AutoEDA สำหรับข้อมูลภาษาไทย — Exploratory data analysis that speaks Thai

These details have not been verified by PyPI

Project links

Project description

ThaiEDA

One-line Exploratory Data Analysis and Smart Data Cleaning for Thai and Mixed-Language Datasets.

ThaiEDA answers one simple question: "Can I trust this dataset, and what should I explore first?"

While generic profiling tools count missing values and draw standard charts, they often fail when processing Thai text and mixed-language data. ThaiEDA treats Thai-specific data complexities—such as Buddhist Era (BE) dates, Thai numerals, invisible zero-width spaces, encoding errors (mojibake), local phone formats, and Thai fonts in charts—as normal data problems, eliminating the need for tedious manual preprocessing.

🚀 Key Features

Smart Column & Type Detection: Identifies Thai/English text, numbers masquerading as text, Buddhist Era years, Thai phone numbers, Thai national IDs, and mixed-language columns.
One-Line AutoEDA (run): A complete pipeline that auto-detects, cleans, checks quality, finds anomalies, performs time-series/target analysis, runs a cross-column insight engine, generates charts, builds offline executive narratives, and generates HTML reports.
Thai-Aware Cleaning Pipeline (clean): Easily cleans and normalizes Unicode formats, fixes zero-width/invisible spaces, normalizes currency/numbers, converts Buddhist Era to Common Era (CE), corrects keyboard layout mistakes (e.g., l;ylfu ➔ สวัสดี), protects product IDs/codes using heuristic likeness scores, and performs machine-learning (ML) missing value imputation.
Cross-Column Insight Engine: Automatically discovers complex relationships, outlier influences, trend evidence, Simpson's paradox, and target leakage with statistical scoring.
Multi-File Schema Discovery: Scans folders of files (profile_dataset) to discover primary/foreign key candidates and orphans, then renders schema relationships as interactive reports and Mermaid diagrams.
Privacy-Preserving LLM Integration: Generates secure LLM summaries with 5 privacy modes (insight_only, synthetic, anonymized, dp_noise, and full) to safely analyze data without risking raw PII exposure.

📦 Requirements & Installation

ThaiEDA requires Python 3.10+.

Install the lightweight core package (contains pandas, numpy, matplotlib, and Jinja2):

pip install thaieda

For advanced features, install extras for Thai NLP (tokenizers), visual enhancements, and Excel/Parquet I/O:

pip install "thaieda[thai,viz,excel,parquet]"

Or install all optional backends and dependencies at once:

pip install "thaieda[all]"

⚡ Quickstart

Here is a fully reproducible example. Copy and run this script to see ThaiEDA in action:

import pandas as pd
import thaieda

# 1. Create a messy DataFrame simulating real Thai data issues
data = {
    "name": ["สมชาย\u200bรักไทย", "สมหญิง   ใจดี", "นายดำ ๐๑"],  # Has zero-width space and multiple spaces
    "birth_year": [2530, 2532, 2528],                          # Buddhist Era (BE) years
    "sales": ["฿1,200", "฿3,500", "฿10,000"],                  # Currency formatting as text
    "phone": ["081-234-5678", "+66898765432", "๐๒-๓๔๕-๖๗๘๙"]     # Phone formats
}
df = pd.DataFrame(data)

# 2. Run the full EDA pipeline with cleaning enabled
# By default, lang="th" produces Thai reports.
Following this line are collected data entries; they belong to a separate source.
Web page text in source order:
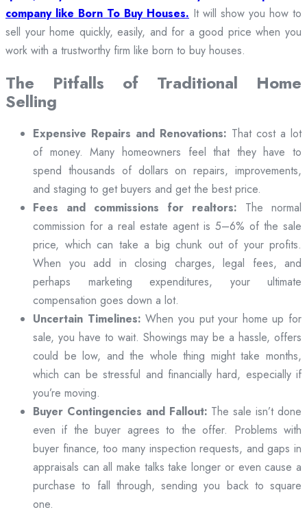
company like Born To Buy Houses. It will show you how to
sell your home quickly, easily, and for a good price when you
work with a trustworthy firm like born to buy houses.
The Pitfalls of Traditional Home
Selling
Expensive Repairs and Renovations: That cost a lot
of money. Many homeowners feel that they have to
spend thousands of dollars on repairs, improvements,
and staging to get buyers and get the best price.
Fees and commissions for realtors: The normal
commission for a real estate agent is 5–6% of the sale
price, which can take a big chunk out of your profits.
When you add in closing charges, legal fees, and
perhaps marketing expenditures, your ultimate
compensation goes down a lot.
Uncertain Timelines: When you put your home up for
sale, you have to wait. Showings may be a hassle, offers
could be low, and the whole thing might take months,
which can be stressful and financially hard, especially if
you’re moving.
Buyer Contingencies and Fallout: The sale isn’t done
even if the buyer agrees to the offer. Problems with
buyer finance, too many inspection requests, and gaps in
appraisals can all make talks take longer or even cause a
purchase to fall through, sending you back to square
one.
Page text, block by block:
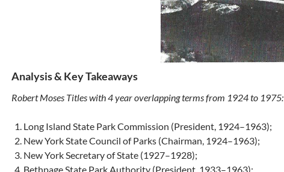
Analysis & Key Takeaways
Robert Moses Titles with 4 year overlapping terms from 1924 to 1975:
Long Island State Park Commission (President, 1924–1963);
New York State Council of Parks (Chairman, 1924–1963);
New York Secretary of State (1927–1928);
Bethpage State Park Authority (President, 1933–1963);
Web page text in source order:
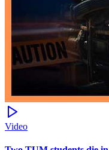
Video
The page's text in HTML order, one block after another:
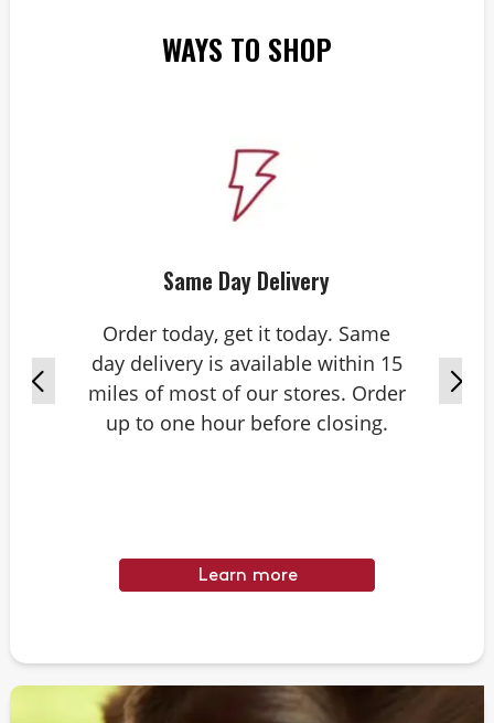
WAYS TO SHOP
Same Day Delivery
Order today, get it today. Same
day delivery is available within 15
miles of most of our stores. Order
up to one hour before closing.
Learn more
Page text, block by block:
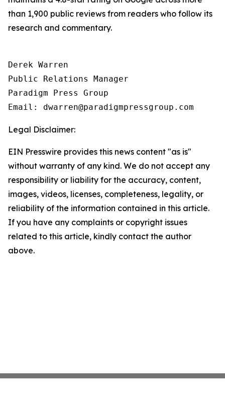
than 1,900 public reviews from readers who follow its
research and commentary.
Derek Warren
Public Relations Manager
Paradigm Press Group
Email: dwarren@paradigmpressgroup.com
Legal Disclaimer:
EIN Presswire provides this news content "as is"
without warranty of any kind. We do not accept any
responsibility or liability for the accuracy, content,
images, videos, licenses, completeness, legality, or
reliability of the information contained in this article.
If you have any complaints or copyright issues
related to this article, kindly contact the author
above.
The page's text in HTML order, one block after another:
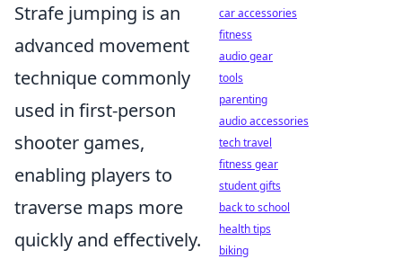
Strafe jumping is an
advanced movement
technique commonly
used in first-person
shooter games,
enabling players to
traverse maps more
quickly and effectively.
car accessories
fitness
audio gear
tools
parenting
audio accessories
tech travel
fitness gear
student gifts
back to school
health tips
biking

Set lang="en" for English.
result = thaieda.run(df, clean=True, lang="en")

# 3. Save the interactive report
result.to_html("quickstart-report.html")

# 4. Extract the clean DataFrame
cleaned_df = result.cleaned_df
print(cleaned_df)

💡 Core Recipes

1. One-Line EDA & Result Inspection

The run() function (also aliased as EDA()) performs the analysis and returns an EDAResult object:

result = thaieda.run(df, lang="en")

# Access details in Python
print(result.overview)          # Dataset metadata
print(result.quality_issues)    # Quality flags (e.g., constant columns, BE years)
print(result.anomalies)         # Outliers and text anomalies
print(result.insights)          # Discovered statistical insights
print(result.narrative)         # Offline, rule-based executive summary
print(result.llm_response)      # Optional LLM analysis response (if llm=True)

# Export options
result.to_html("report.html")   # Save HTML report
result.to_json("report.json")   # Export structured report metadata
result.to_dict()                # Convert result to Python dict

2. Standalone Cleaning Pipeline

Use clean() to sanitize a DataFrame on a copy, returning both the clean DataFrame and a structured cleaning report.
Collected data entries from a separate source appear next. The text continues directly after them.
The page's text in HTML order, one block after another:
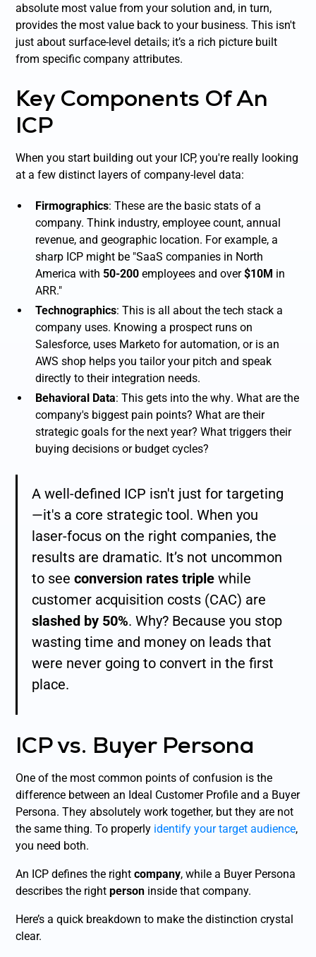
absolute most value from your solution and, in turn,
provides the most value back to your business. This isn't
just about surface-level details; it’s a rich picture built
from specific company attributes.
Key Components Of An
ICP
When you start building out your ICP, you're really looking
at a few distinct layers of company-level data:
Firmographics: These are the basic stats of a
company. Think industry, employee count, annual
revenue, and geographic location. For example, a
sharp ICP might be "SaaS companies in North
America with50-200 employees and over$10M in
ARR."
Technographics: This is all about the tech stack a
company uses. Knowing a prospect runs on
Salesforce, uses Marketo for automation, or is an
AWS shop helps you tailor your pitch and speak
directly to their integration needs.
Behavioral Data: This gets into thewhy. What are the
company's biggest pain points? What are their
strategic goals for the next year? What triggers their
buying decisions or budget cycles?
A well-defined ICP isn't just for targeting
—it's a core strategic tool. When you
laser-focus on the right companies, the
results are dramatic. It’s not uncommon
to seeconversion rates triple while
customer acquisition costs (CAC) are
slashed by 50%. Why? Because you stop
wasting time and money on leads that
were never going to convert in the first
place.
ICP vs. Buyer Persona
One of the most common points of confusion is the
difference between an Ideal Customer Profile and a Buyer
Persona. They absolutely work together, but they are not
the same thing. To properly identify your target audience,
you need both.
An ICP defines the rightcompany, while a Buyer Persona
describes the rightperson inside that company.
Here’s a quick breakdown to make the distinction crystal
clear.
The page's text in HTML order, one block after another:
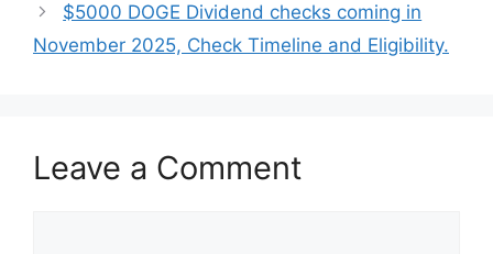
$5000 DOGE Dividend checks coming in
November 2025, Check Timeline and Eligibility.
Leave a Comment
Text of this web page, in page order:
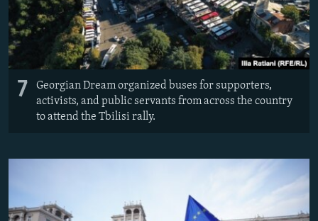
7
Georgian Dream organized buses for supporters,
activists, and public servants from across the country
to attend the Tbilisi rally.
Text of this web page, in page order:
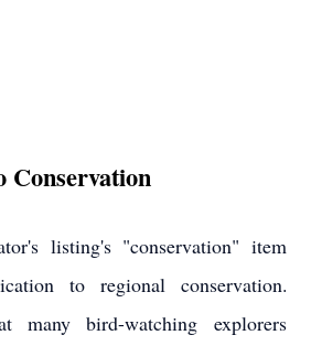
Conservation
listing's "conservation" item
to regional conservation.
many bird-watching explorers
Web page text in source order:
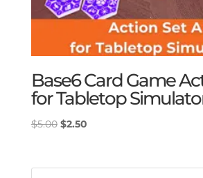
Base6 Card Game
for Tabletop
$5.00 Original
$5.00.
$2.50Current
$2.50.
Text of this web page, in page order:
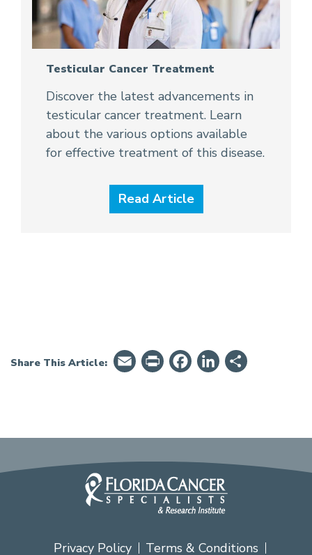
Testicular Cancer Treatment
Discover the latest advancements in
testicular cancer treatment. Learn
about the various options available
for effective treatment of this disease.
Read Article
Share This Article: EmailPrintFriendly
Facebook
LinkedIn
Privacy Policy Terms & Conditions
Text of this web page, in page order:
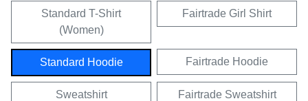
Standard T-Shirt
(Women)
Fairtrade Girl Shirt
Standard Hoodie Fairtrade Hoodie
Sweatshirt Fairtrade Sweatshirt
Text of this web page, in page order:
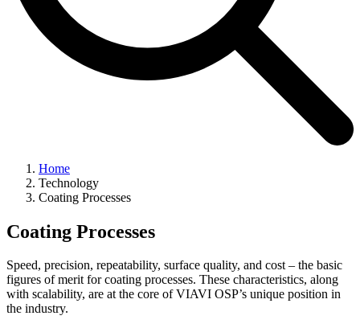
Home
Technology
Coating Processes
Coating Processes
Speed, precision, repeatability, surface quality, and cost – the basic
figures of merit for coating processes. These characteristics, along
with scalability, are at the core of VIAVI OSP’s unique position in
the industry.
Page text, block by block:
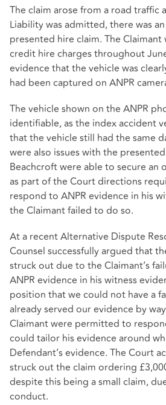
The claim arose from a road traffic
Liability was admitted, there was
presented hire claim. The
credit hire charges throughout
evidence that the vehicle was
had been captured on ANPR
The vehicle shown on the ANPR
identifiable, as the index accident
that the vehicle still had the same
were also issues with the
Beachcroft were able to secure
as part of the Court directions
respond to ANPR evidence in his
the Claimant failed to do so.
At a recent Alternative Dispute
Counsel successfully argued that
struck out due to the Claimant’s
ANPR evidence in his witness
position that we could not have a
already served our evidence by
Claimant were permitted to
could tailor his evidence around
Defendant’s evidence. The Court
struck out the claim ordering
despite this being a small claim,
conduct.
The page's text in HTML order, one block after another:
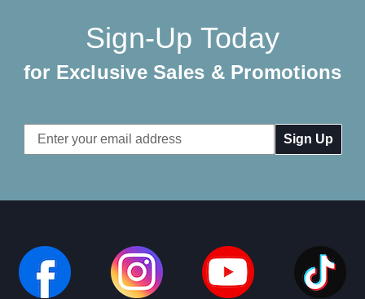
Sign-Up Today
for Exclusive Sales & Promotions
Email
Address
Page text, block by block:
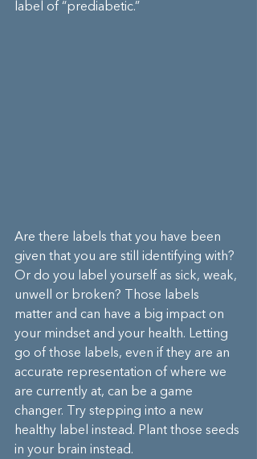
label of “prediabetic.”
Are there labels that you have been
given that you are still identifying with?
Or do you label yourself as sick, weak,
unwell or broken? Those labels
matter and can have a big impact on
your mindset and your health. Letting
go of those labels, even if they are an
accurate representation of where we
are currently at, can be a game
changer. Try stepping into a new
healthy label instead. Plant those seeds
in your brain instead.
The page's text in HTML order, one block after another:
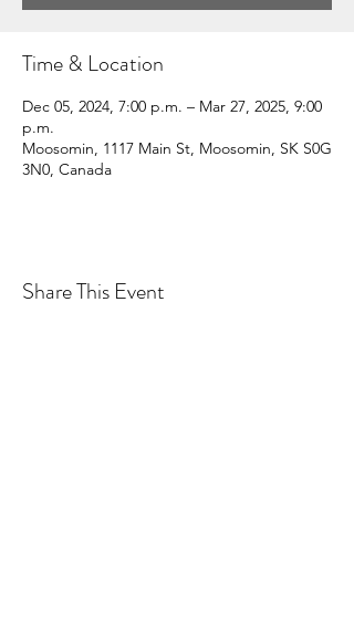
Time & Location
Dec 05, 2024, 7:00 p.m. – Mar 27, 2025, 9:00
p.m.
Moosomin, 1117 Main St, Moosomin, SK S0G
3N0, Canada
Share This Event
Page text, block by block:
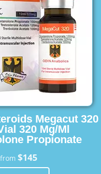
Megacut 320
320 Mg/Ml
Propionate
from $145
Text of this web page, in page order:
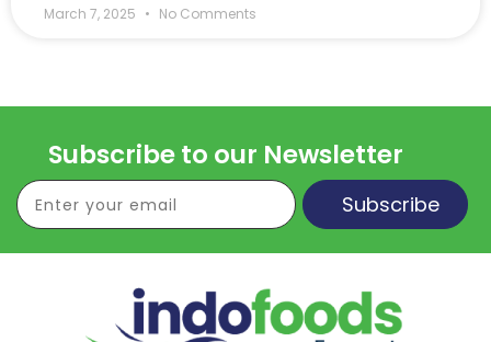
March 7, 2025 No Comments
Subscribe to our Newsletter
Subscribe

cleaned_df, report = thaieda.clean(
    df,
    handle_missing="ml",        # Imputation strategy: flag, median, mode, drop, unknown, or ml
    remove_duplicates=True,
    fix_dates=True,             # Converts BE to CE, normalizes formats
    fix_numerals=True,          # Normalizes Thai digits to Arabic
    fix_encoding=True,          # Repairs mojibake and spacing
    downcast=True               # Optimizes data types for memory efficiency
)

# Export the audit trail of modifications
report.to_json("cleaning-audit.json")

🧼 Smart Cleaning & ID Protection

When normalizing text (such as using fix_repeated_chars to collapse excessive characters), standard rule-based approaches might unintentionally mangle product codes, serial numbers, or model names. ThaiEDA solves this with an intelligent heuristic protection system.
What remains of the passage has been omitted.